Retype only the lines from the top of the records to the line with "that we can", including that line but none of the pictures.

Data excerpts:
════

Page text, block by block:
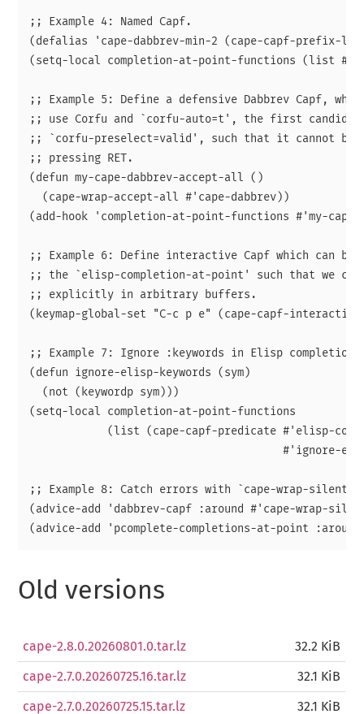
;; Example 4: Named Capf.
(defalias 'cape-dabbrev-min-2 (cape-capf-prefix-
(setq-local completion-at-point-functions (list
;; Example 5: Define a defensive Dabbrev Capf,
;; use Corfu and `corfu-auto=t', the first
;; `corfu-preselect=valid', such that it cannot be
;; pressing RET.
(defun my-cape-dabbrev-accept-all ()
  (cape-wrap-accept-all #'cape-dabbrev))
(add-hook 'completion-at-point-functions #'my-
;; Example 6: Define interactive Capf which can be
;; the `elisp-completion-at-point' such that we can
;; explicitly in arbitrary buffers.
(keymap-global-set "C-c p e" (cape-capf-
;; Example 7: Ignore :keywords in Elisp completion.
(defun ignore-elisp-keywords (sym)
  (not (keywordp sym)))
(setq-local completion-at-point-functions
(list (cape-capf-predicate #'elisp-
#'ignore-
;; Example 8: Catch errors with `cape-wrap-silent'.
(advice-add 'dabbrev-capf :around #'cape-wrap-
Old versions
cape-2.8.0.20260801.0.tar.lz 32.2 KiB
cape-2.7.0.20260725.16.tar.lz 32.1 KiB
cape-2.7.0.20260725.15.tar.lz 32.1 KiB
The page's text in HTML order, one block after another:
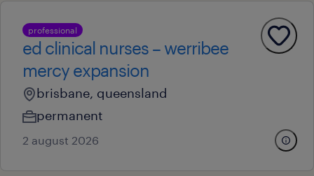
professional
ed clinical nurses – werribee
mercy expansion
brisbane, queensland
permanent
2 august 2026
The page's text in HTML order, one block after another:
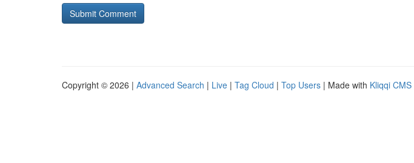
Copyright © 2026 | Advanced Search | Live | Tag Cloud | Top Users | Made with Kliqqi CMS
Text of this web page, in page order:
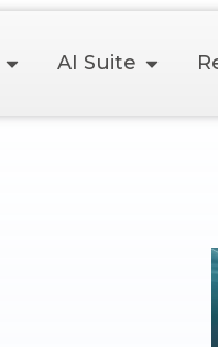
AI Suite

════

### Output of the task
Page text, block by block:
;; Example 4: Named Capf.
(defalias 'cape-dabbrev-min-2 (cape-capf-prefix-
(setq-local completion-at-point-functions (list
;; Example 5: Define a defensive Dabbrev Capf,
;; use Corfu and `corfu-auto=t', the first
;; `corfu-preselect=valid', such that it cannot be
;; pressing RET.
(defun my-cape-dabbrev-accept-all ()
  (cape-wrap-accept-all #'cape-dabbrev))
(add-hook 'completion-at-point-functions #'my-
;; Example 6: Define interactive Capf which can be
;; the `elisp-completion-at-point' such that we can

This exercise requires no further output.